Ce qui est terrible quand on veut tenter un truc, c’est le manque d’encouragement. Tu fais pas le truc bien alors laisse tomber ! Mais enfin, est-ce qu’il vaut mieux ne pas faire “un peu” plutôt que pas du tout ? N’a-t-on pas le droit d’essayer, de tâter le terrain pour trouver notre équilibre, sans que ceux qui ont expérimenté il y a dix ans et trouvé leur juste milieu viennent nous expliquer qu’on fait mal ? Je ne suis pas opposée à la critique, qu’on me présente des alternatives mais vous pourriez le faire sans agressivité ou condescendance ? J’ai parlé plusieur fois du Miracle morning, je suis toujours effarée par ceux qui appliquent les SAVERS à la lettre alors que ça leur convient pas. D’ailleurs, le Miracle morning n’est pas pour tout le monde, wake up. Perso, si je le reprends, ce sera une vingtaine de minutes de yoga du matin, un peu d’écriture et basta. Parce que ces deux choses sont les seules raisons qui me feraient lever plus tôt, avoir le temps de les réaliser. Je ne dis pas que les SAVERS, c’est nul. Je dis juste que ça convient très bien à l’auteur du livre, pas forcément à tout le monde.

Meditation
(c) Sage Friedman

Mon pire juge : moi

L’impératif de perfection, c’est aussi notre nous impitoyable qui nous l’impose.

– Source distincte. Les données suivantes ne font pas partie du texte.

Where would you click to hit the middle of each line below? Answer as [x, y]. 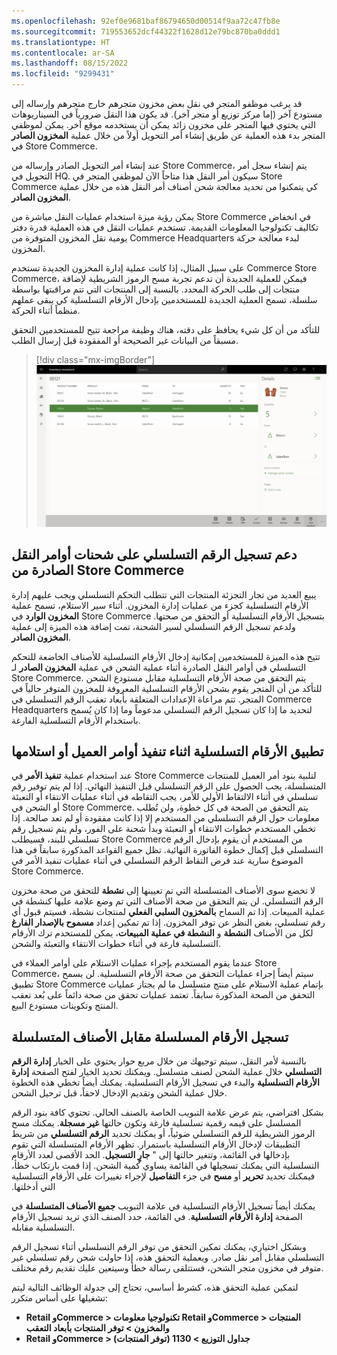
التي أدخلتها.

On imagine le petit ange et le petit démon pour illustrer nos dilemmes. J’en rajoute un troisième : la punitrice. Celle qui me fouette quand je fais un pas de travers et va me culpabiliser pendant des heures. Bouh, t’as pas fait ton jeûne et t’as mangé des sushis à la place ! Oh, t’as traîné au lit plutôt que de te lever faire ton sport. Bouh, tu prends encore l’avion alors que la planète brûle. Tu es une ratée, un déchet ! Elle est horrible, cette voix. Sauf que, à un moment, il faut choisir ses imperfections. Oui, je prends l’avion mais j’ai pas de voiture individuelle. Je prends des longs courriers et je choisis le train dès que je peux. Pas juste parce que je préfère . Je suis désespérée de voir un jour une offre de trains inter capitales européennes. On a renoncé à nos destinations mystères cette année pour arrêter les courts et moyens courriers. Je pourrais en lister des trouzaines d’exemples comme ça. Des trucs où je me dis que je suis moyen en phase avec mes convictions. Sauf qu’il faut admettre qu’on ne sera pas parfait en toute circonstance. Et c’est pas grave.

Ca fait partie du lâcher prise. Ne pas chercher la perfection à tout prix, le 20/20 flamboyant. Donc ce soir, c’est bouillon et puis c’est tout.